● Required action
Copy, from the material below, each line where "Over" shows up.

● Data for this task
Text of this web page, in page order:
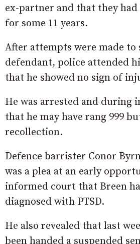
ex-partner and that they had
for some 11 years.
After attempts were made to
defendant, police attended
that he showed no sign of
He was arrested and during
that he may have rang 999
recollection.
Defence barrister Conor
was a plea at an early
informed court that Breen
diagnosed with PTSD.
He also revealed that last
been handed a suspended
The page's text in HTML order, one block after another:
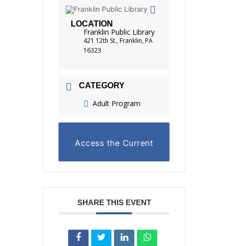
LOCATION
Franklin Public Library
421 12th St., Franklin, PA
16323
CATEGORY
Adult Program
Access the Current
SHARE THIS EVENT
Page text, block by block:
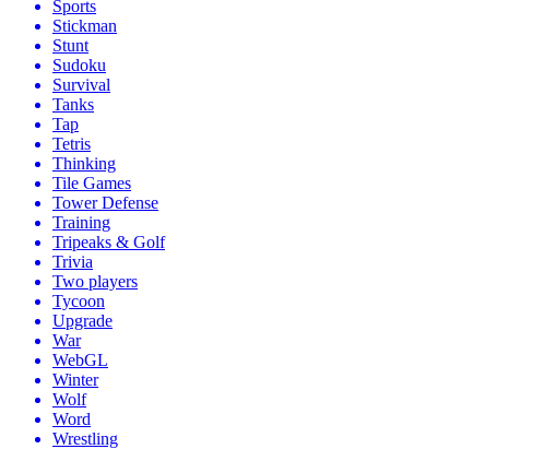
Sports
Stickman
Stunt
Sudoku
Survival
Tanks
Tap
Tetris
Thinking
Tile Games
Tower Defense
Training
Tripeaks & Golf
Trivia
Two players
Tycoon
Upgrade
War
WebGL
Winter
Wolf
Word
Wrestling
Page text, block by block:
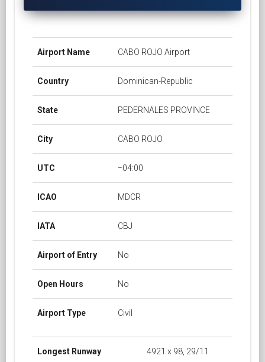
Airport Name CABO ROJO Airport
Country Dominican-Republic
State PEDERNALES PROVINCE
City CABO ROJO
UTC −04:00
ICAO MDCR
IATA CBJ
Airport of Entry No
Open Hours No
Airport Type Civil
Longest Runway 4921 x 98, 29/11
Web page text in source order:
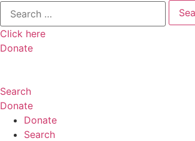
Search
for:
Click here
Donate
Search
Donate
Donate
Search
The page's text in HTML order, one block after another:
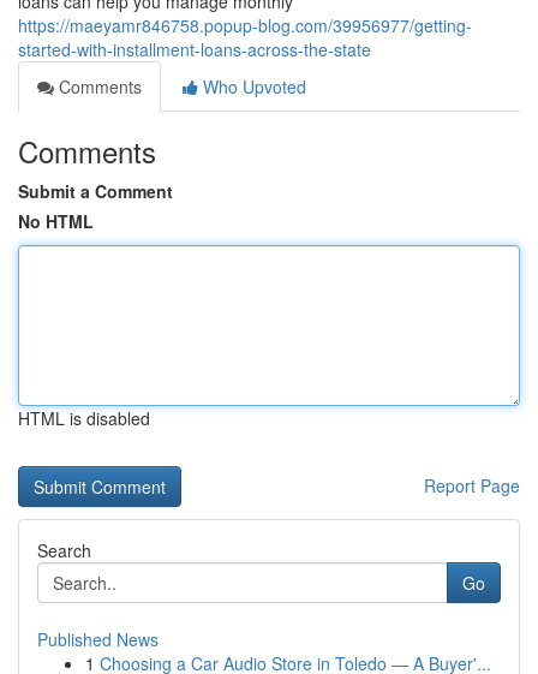
https://maeyamr846758.popup-blog.com/39956977/getting-
started-with-installment-loans-across-the-state
Comments
Who Upvoted
Comments
Submit a Comment
No HTML
HTML is disabled
Report Page
Search
Go
Published News
1 Choosing a Car Audio Store in Toledo — A Buyer'...
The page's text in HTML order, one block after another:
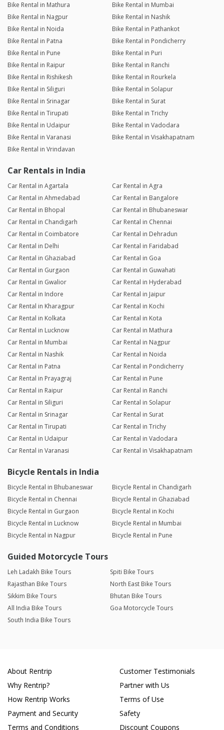
Bike Rental in Mathura
Bike Rental in Mumbai
Bike Rental in Nagpur
Bike Rental in Nashik
Bike Rental in Noida
Bike Rental in Pathankot
Bike Rental in Patna
Bike Rental in Pondicherry
Bike Rental in Pune
Bike Rental in Puri
Bike Rental in Raipur
Bike Rental in Ranchi
Bike Rental in Rishikesh
Bike Rental in Rourkela
Bike Rental in Siliguri
Bike Rental in Solapur
Bike Rental in Srinagar
Bike Rental in Surat
Bike Rental in Tirupati
Bike Rental in Trichy
Bike Rental in Udaipur
Bike Rental in Vadodara
Bike Rental in Varanasi
Bike Rental in Visakhapatnam
Bike Rental in Vrindavan
Car Rentals in India
Car Rental in Agartala
Car Rental in Agra
Car Rental in Ahmedabad
Car Rental in Bangalore
Car Rental in Bhopal
Car Rental in Bhubaneswar
Car Rental in Chandigarh
Car Rental in Chennai
Car Rental in Coimbatore
Car Rental in Dehradun
Car Rental in Delhi
Car Rental in Faridabad
Car Rental in Ghaziabad
Car Rental in Goa
Car Rental in Gurgaon
Car Rental in Guwahati
Car Rental in Gwalior
Car Rental in Hyderabad
Car Rental in Indore
Car Rental in Jaipur
Car Rental in Kharagpur
Car Rental in Kochi
Car Rental in Kolkata
Car Rental in Kota
Car Rental in Lucknow
Car Rental in Mathura
Car Rental in Mumbai
Car Rental in Nagpur
Car Rental in Nashik
Car Rental in Noida
Car Rental in Patna
Car Rental in Pondicherry
Car Rental in Prayagraj
Car Rental in Pune
Car Rental in Raipur
Car Rental in Ranchi
Car Rental in Siliguri
Car Rental in Solapur
Car Rental in Srinagar
Car Rental in Surat
Car Rental in Tirupati
Car Rental in Trichy
Car Rental in Udaipur
Car Rental in Vadodara
Car Rental in Varanasi
Car Rental in Visakhapatnam
Bicycle Rentals in India
Bicycle Rental in Bhubaneswar
Bicycle Rental in Chandigarh
Bicycle Rental in Chennai
Bicycle Rental in Ghaziabad
Bicycle Rental in Gurgaon
Bicycle Rental in Kochi
Bicycle Rental in Lucknow
Bicycle Rental in Mumbai
Bicycle Rental in Nagpur
Bicycle Rental in Pune
Guided Motorcycle Tours
Leh Ladakh Bike Tours
Spiti Bike Tours
Rajasthan Bike Tours
North East Bike Tours
Sikkim Bike Tours
Bhutan Bike Tours
All India Bike Tours
Goa Motorcycle Tours
South India Bike Tours
About Rentrip
Why Rentrip?
How Rentrip Works
Payment and Security
Terms and Conditions
Customer Testimonials
Partner with Us
Terms of Use
Safety
Discount Coupons
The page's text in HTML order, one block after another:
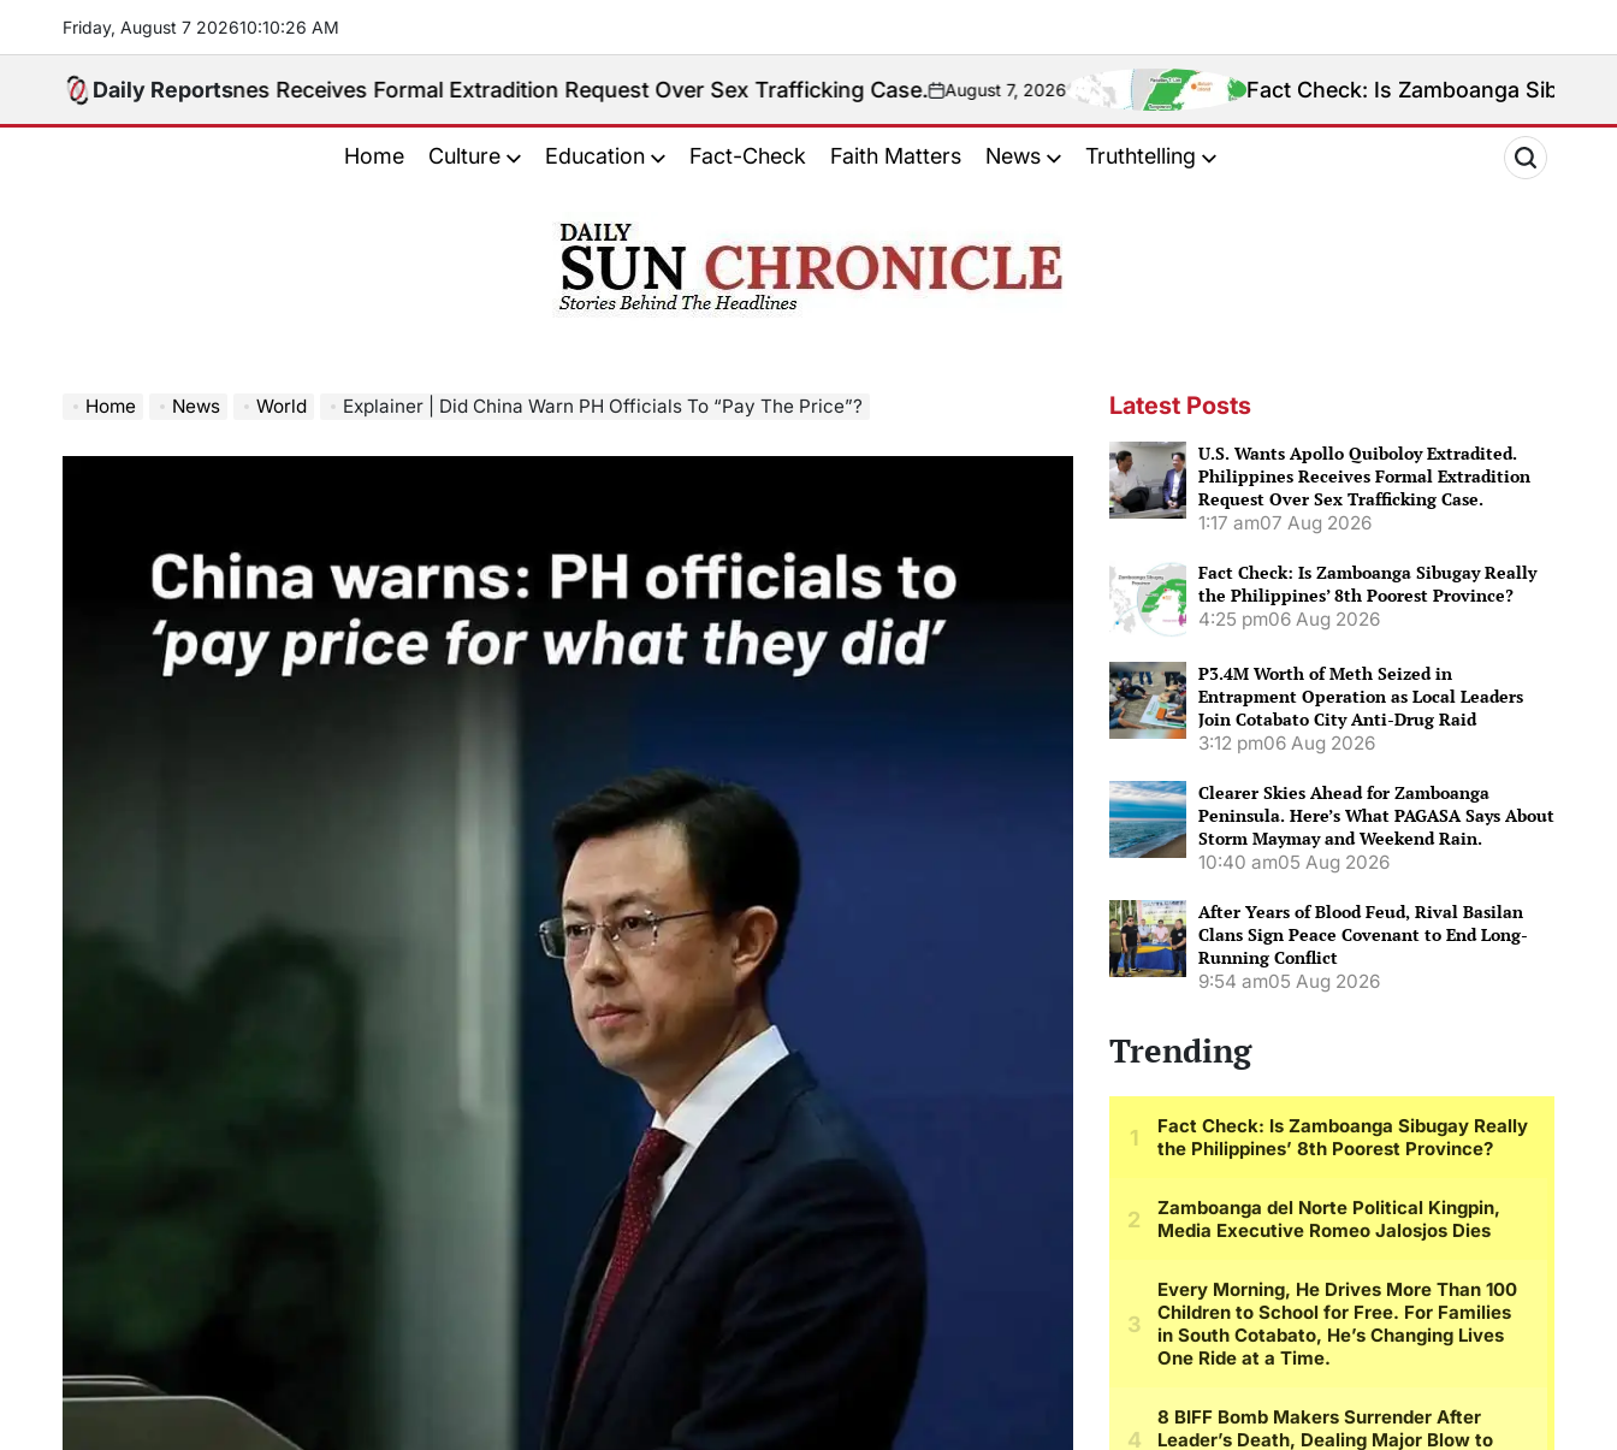
content
Friday, August 7 202610:10:27 AM
Daily Reports
Philippines Receives Formal Extradition Request Over Sex Trafficking Case.on
August 7, 2026 Fact Check: Is Zamboanga Sibugay Really the
Home Culture Education Fact-Check Faith Matters News Truthtelling
𝐂𝐡𝐫𝐨𝐧𝐢𝐜𝐥𝐞
Home News World Explainer | Did China Warn PH Officials To “Pay The Price”? Latest Posts
U.S. Wants Apollo Quiboloy Extradited.
Philippines Receives Formal Extradition
Request Over Sex Trafficking Case.
1:17 am07 Aug 2026
Fact Check: Is Zamboanga Sibugay Really
the Philippines’ 8th Poorest Province?
4:25 pm06 Aug 2026
P3.4M Worth of Meth Seized in
Entrapment Operation as Local Leaders
Join Cotabato City Anti-Drug Raid
3:12 pm06 Aug 2026
Clearer Skies Ahead for Zamboanga
Peninsula. Here’s What PAGASA Says About
Storm Maymay and Weekend Rain.
10:40 am05 Aug 2026
After Years of Blood Feud, Rival Basilan
Clans Sign Peace Covenant to End Long-
Running Conflict
9:54 am05 Aug 2026
Trending
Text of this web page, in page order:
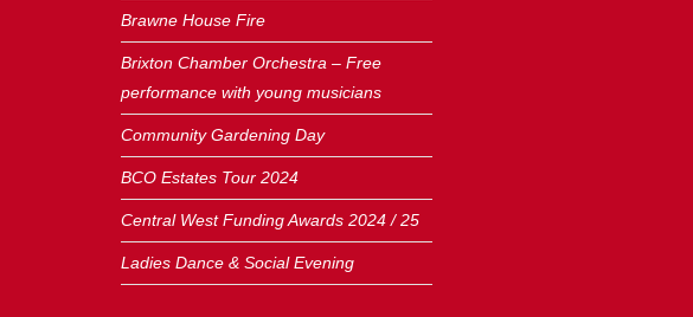
Brawne House Fire
Brixton Chamber Orchestra – Free
performance with young musicians
Community Gardening Day
BCO Estates Tour 2024
Central West Funding Awards 2024 / 25
Ladies Dance & Social Evening
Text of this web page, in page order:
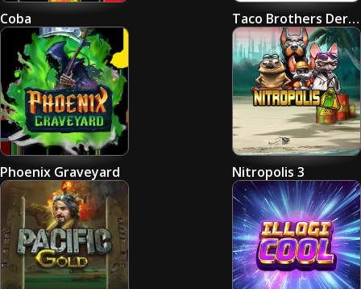
Coba Taco Brothers Derailed
Phoenix Graveyard Nitropolis 3
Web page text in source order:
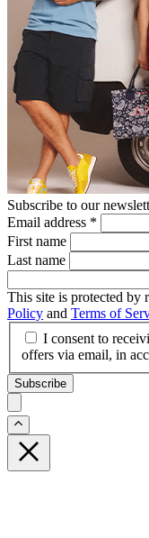
Subscribe to our
Email address *
First name
Last name
This site is protected
Policy and Terms of
I consent to
offers via email, in
Subscribe
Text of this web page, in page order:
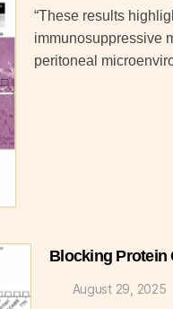
“These results
immunosuppressive
peritoneal
Blocking Protein
August 29, 2025
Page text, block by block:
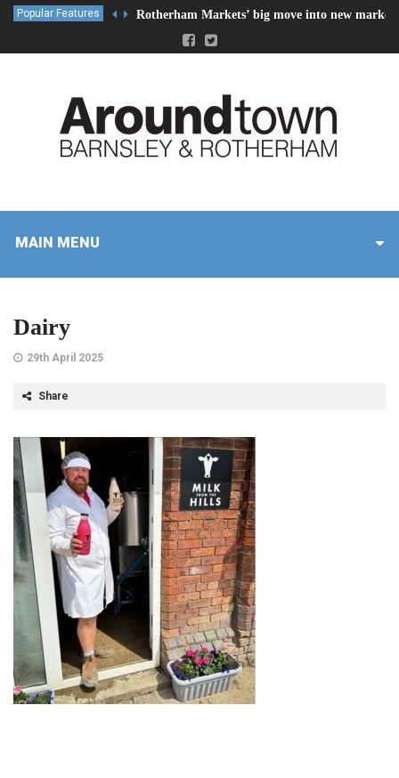
Popular Features Rotherham Markets’ big move into new market
MAIN MENU
Dairy
29th April 2025
Share
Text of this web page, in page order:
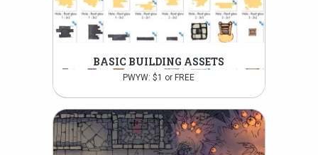
BASIC BUILDING ASSETS
PWYW: $1 or FREE
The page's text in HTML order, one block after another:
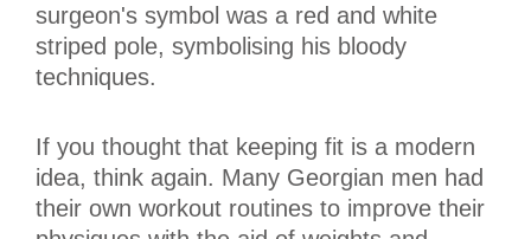
surgeon's symbol was a red and white
striped pole, symbolising his bloody
techniques.
If you thought that keeping fit is a modern
idea, think again. Many Georgian men had
their own workout routines to improve their
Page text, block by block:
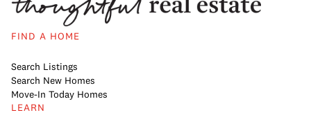
FIND A HOME
Search Listings
Search New Homes
Move-In Today Homes
LEARN

● Completed task
Philippines Receives Formal Extradition Request Over Sex Trafficking Case.on
Request Over Sex Trafficking Case.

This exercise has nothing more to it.